▸ **TASK TO COMPLETE**
Lines with the string "исследовательский" in the data below: report how many there are, and write nothing but the number.

▸ **AVAILABLE DATA**

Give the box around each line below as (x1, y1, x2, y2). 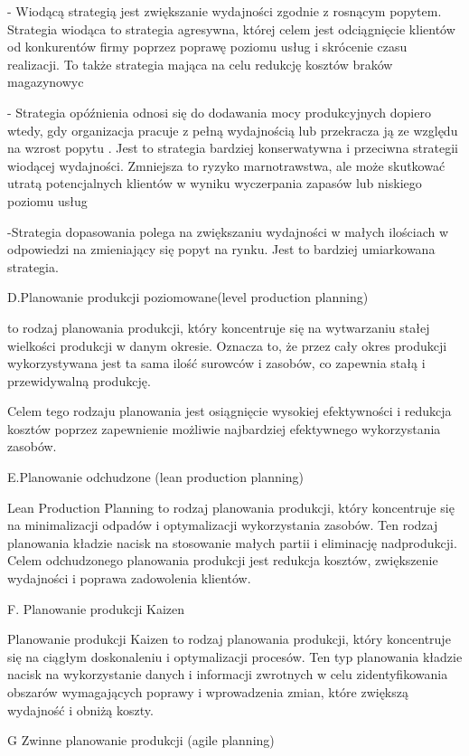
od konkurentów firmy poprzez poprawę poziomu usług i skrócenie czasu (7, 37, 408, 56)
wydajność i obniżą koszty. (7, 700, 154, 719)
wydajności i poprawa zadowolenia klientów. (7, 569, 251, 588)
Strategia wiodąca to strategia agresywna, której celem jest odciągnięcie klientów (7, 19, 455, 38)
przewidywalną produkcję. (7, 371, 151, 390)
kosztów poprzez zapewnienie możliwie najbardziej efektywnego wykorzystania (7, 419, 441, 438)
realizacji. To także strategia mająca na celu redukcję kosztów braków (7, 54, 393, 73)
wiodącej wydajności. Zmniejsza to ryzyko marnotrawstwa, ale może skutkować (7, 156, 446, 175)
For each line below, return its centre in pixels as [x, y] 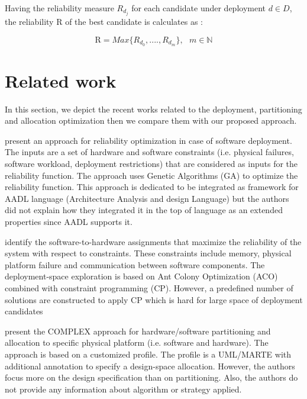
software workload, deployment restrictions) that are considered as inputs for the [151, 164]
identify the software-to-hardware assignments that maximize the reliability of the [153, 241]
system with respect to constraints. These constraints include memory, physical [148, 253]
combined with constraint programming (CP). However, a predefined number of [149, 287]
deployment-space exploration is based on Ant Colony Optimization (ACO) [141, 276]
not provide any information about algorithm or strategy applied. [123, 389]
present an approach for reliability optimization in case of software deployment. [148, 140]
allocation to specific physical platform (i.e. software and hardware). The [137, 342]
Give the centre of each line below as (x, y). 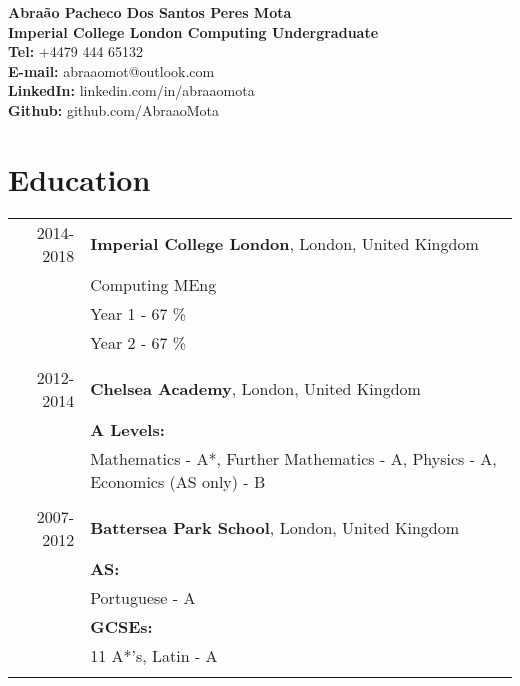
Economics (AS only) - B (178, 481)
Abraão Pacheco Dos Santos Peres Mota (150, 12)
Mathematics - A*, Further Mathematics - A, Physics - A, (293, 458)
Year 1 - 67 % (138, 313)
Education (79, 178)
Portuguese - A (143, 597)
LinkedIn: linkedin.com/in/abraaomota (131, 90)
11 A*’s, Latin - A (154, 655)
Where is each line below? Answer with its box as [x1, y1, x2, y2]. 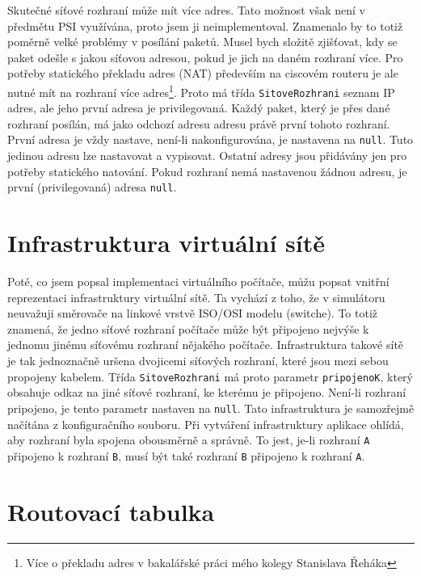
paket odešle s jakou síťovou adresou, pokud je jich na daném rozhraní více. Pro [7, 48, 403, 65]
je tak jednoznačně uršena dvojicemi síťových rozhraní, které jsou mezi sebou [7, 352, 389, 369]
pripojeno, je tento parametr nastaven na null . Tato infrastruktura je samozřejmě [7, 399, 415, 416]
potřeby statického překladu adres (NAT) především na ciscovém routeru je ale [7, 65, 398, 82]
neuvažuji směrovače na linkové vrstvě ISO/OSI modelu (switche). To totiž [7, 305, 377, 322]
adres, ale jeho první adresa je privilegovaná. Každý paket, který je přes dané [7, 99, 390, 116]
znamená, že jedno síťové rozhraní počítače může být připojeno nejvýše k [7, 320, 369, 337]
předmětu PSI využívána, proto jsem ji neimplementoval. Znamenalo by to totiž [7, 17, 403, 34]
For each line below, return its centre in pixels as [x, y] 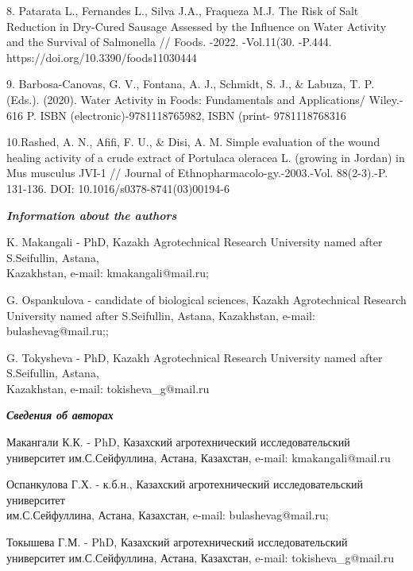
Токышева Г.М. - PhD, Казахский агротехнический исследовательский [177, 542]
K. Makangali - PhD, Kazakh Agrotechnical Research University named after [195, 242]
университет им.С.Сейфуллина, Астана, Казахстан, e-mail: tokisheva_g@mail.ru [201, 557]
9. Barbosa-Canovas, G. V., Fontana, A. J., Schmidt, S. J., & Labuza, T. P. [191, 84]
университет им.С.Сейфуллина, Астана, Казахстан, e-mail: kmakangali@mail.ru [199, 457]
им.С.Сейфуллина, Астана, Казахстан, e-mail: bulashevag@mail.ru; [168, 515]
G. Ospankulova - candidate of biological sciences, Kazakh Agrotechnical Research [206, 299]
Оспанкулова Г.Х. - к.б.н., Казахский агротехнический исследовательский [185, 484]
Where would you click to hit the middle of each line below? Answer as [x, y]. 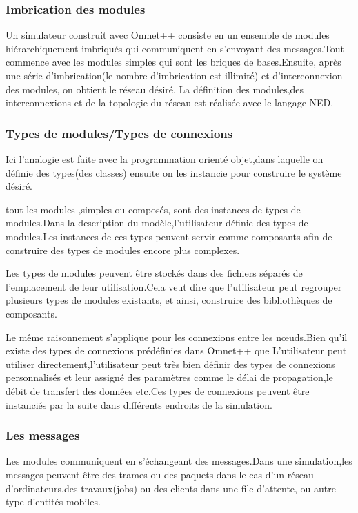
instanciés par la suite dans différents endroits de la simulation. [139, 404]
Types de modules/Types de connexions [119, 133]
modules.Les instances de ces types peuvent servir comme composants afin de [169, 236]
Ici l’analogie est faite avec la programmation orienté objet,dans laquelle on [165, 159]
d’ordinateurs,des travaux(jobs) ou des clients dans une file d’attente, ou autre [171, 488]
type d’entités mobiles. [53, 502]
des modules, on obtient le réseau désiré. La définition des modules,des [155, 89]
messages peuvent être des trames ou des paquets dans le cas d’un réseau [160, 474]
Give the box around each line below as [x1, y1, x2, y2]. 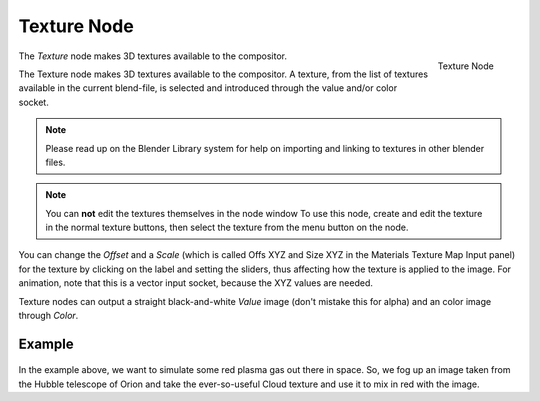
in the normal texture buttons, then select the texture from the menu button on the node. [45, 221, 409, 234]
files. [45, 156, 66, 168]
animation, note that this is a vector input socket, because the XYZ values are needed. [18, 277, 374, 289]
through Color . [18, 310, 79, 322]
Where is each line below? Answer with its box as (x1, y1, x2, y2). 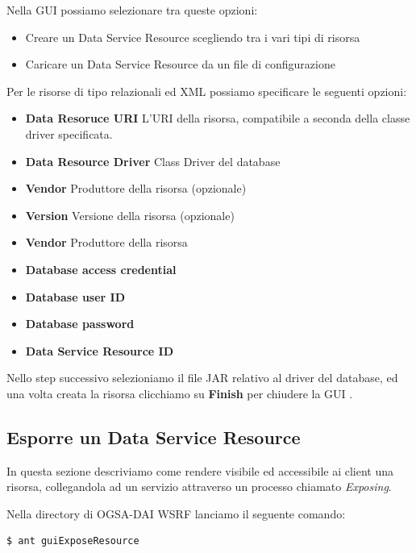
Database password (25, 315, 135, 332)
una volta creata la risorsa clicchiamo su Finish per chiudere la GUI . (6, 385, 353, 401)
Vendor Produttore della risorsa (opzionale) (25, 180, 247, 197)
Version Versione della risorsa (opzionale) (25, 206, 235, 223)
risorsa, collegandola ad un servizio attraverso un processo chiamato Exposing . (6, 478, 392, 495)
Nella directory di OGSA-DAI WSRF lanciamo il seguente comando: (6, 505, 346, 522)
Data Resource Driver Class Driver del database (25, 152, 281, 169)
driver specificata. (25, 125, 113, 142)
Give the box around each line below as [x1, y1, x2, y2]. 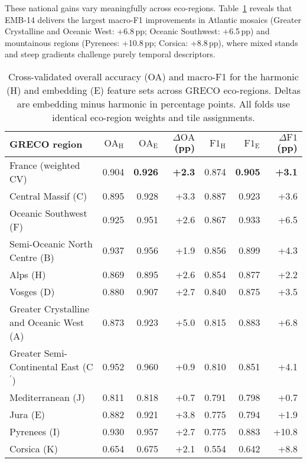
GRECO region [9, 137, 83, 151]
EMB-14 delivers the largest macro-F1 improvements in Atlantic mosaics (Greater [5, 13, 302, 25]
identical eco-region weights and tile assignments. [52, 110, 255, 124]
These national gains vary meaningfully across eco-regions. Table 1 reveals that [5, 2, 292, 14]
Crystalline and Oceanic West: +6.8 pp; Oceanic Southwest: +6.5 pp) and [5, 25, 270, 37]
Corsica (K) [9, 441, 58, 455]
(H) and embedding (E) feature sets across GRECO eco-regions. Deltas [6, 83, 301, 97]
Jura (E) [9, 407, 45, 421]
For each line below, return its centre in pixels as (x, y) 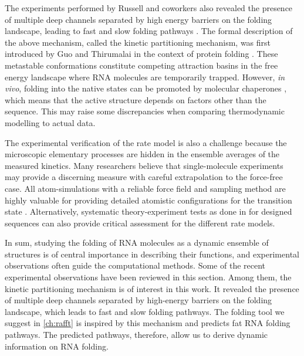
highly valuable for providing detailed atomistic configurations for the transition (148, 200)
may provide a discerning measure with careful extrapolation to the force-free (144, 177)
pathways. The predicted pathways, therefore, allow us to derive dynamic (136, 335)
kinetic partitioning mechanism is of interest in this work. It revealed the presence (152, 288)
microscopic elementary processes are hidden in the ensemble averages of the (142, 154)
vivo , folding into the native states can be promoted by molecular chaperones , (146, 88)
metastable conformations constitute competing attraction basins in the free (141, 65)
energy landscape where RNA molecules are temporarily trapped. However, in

▸ **RESPONSE FOR THIS EXERCISE**
2